L'homme à la chevelure rousse resserra sa prise sur son ami d'enfance, ne comprenant pas ce qu'il se passait. Sasuke n'avait en aucun cas été une personne à donner libre cours à ses émotions alors pour que celui-ci fonde en larmes dans ses bras quelque chose n'allait définitivement pas.
-Okay. Ça va aller, aller suis-moi, je te ramène chez moi.
L'Uchiha hocha seulement de la tête. Il se décolla de son ami, tentant de reprendre contenance. La chaleur de celui-ci, et la joie réelle de l'avoir vu avait brisé les derniers remparts qu'il avait. Jûgo avait été un de ses premiers amis encore plus proches que Neji et Shikamaru. Il avait malheureusement dû déménager lorsqu'il avait eu 16 ans aux US pour le travail de son père. Ensemble depuis l'âge de 4 ans, la séparation avait été extrêmement difficile. Après tout, ils avaient grandi ensemble, découvert leur homosexualité ensemble, mais avaient décidé rapidement qu'ils ne se mettraient jamais en couple. Leur amour était beaucoup plus fraternel qu'autre chose.

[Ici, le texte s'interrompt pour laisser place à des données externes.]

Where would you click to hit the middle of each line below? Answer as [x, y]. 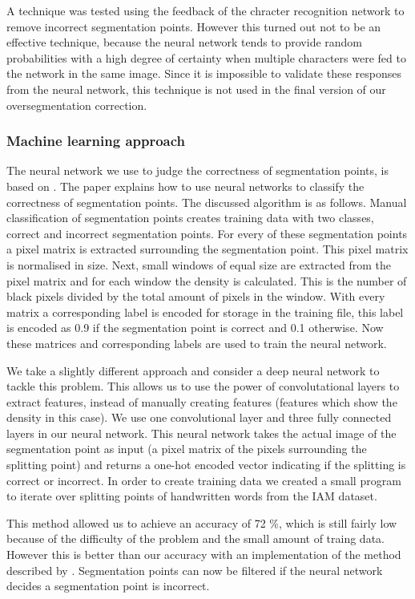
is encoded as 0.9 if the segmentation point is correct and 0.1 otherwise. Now [195, 328]
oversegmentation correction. [77, 105]
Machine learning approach [96, 141]
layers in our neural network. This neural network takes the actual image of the [201, 433]
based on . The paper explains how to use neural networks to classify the [185, 186]
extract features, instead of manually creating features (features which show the [202, 401]
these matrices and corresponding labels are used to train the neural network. [197, 343]
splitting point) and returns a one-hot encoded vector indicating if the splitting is [206, 465]

Sasuke l'avait gardé dans l'ignorance ainsi qu'espacer leurs discussions lorsque tout avait commencé à tomber en morceaux pour sa famille. Ainsi, son ami ne connaissait rien de tous les déboires qu'il avait connus ces dernières années. Mais Jûgo avait réagi comme s'ils s'étaient quittés la veille, et Sasuke devait admettre que ça lui faisait un bien fou de le revoir. Ils marchèrent en silence, le rouquin avait mis sa main sur l'avant-bras de Sasuke, comme pour s'assurer qu'il ne se sauverait pas. Quelques minutes plus tard, ils arrivèrent devant un hôtel de luxe du centre-ville, le gardien tenta de s'interposer et refuser l'accès au noiraud. Mais accepta bien promptement lorsque Jûgo lui expliqua en terme poli qui il était.

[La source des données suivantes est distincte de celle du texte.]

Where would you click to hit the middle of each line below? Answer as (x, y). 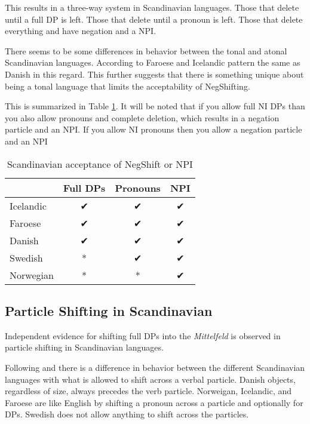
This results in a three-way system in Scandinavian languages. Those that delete (152, 7)
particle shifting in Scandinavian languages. (84, 347)
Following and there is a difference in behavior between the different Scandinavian (155, 367)
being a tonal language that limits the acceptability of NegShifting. (128, 86)
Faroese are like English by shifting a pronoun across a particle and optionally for (154, 402)
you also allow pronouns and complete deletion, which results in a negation (142, 117)
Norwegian (32, 275)
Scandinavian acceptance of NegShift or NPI (100, 164)

Sasuke en fut impressionné. Son ami avait définitivement bien réussi sa vie et il était fier de lui, mais il avait encore plus honte de ce qu'il était devenu. Une fois dans la suite de son ami, celui-ci l'invita à s'installer confortablement car ils devaient avoir une petite discussion. Sasuke roula des yeux, mais savait qu'il devait parler avec Jûgo, non, il éprouvait le besoin de parler avec lui. Le rouquin avait toujours été une personne ressource pour lui dans le passé lorsqu'il faisait face à des difficultés. Alors l'Uchiha s'installa confortablement sur le sofa moelleux face à son ami d'enfance et se lança dans une longue narration des dernières années de sa vie.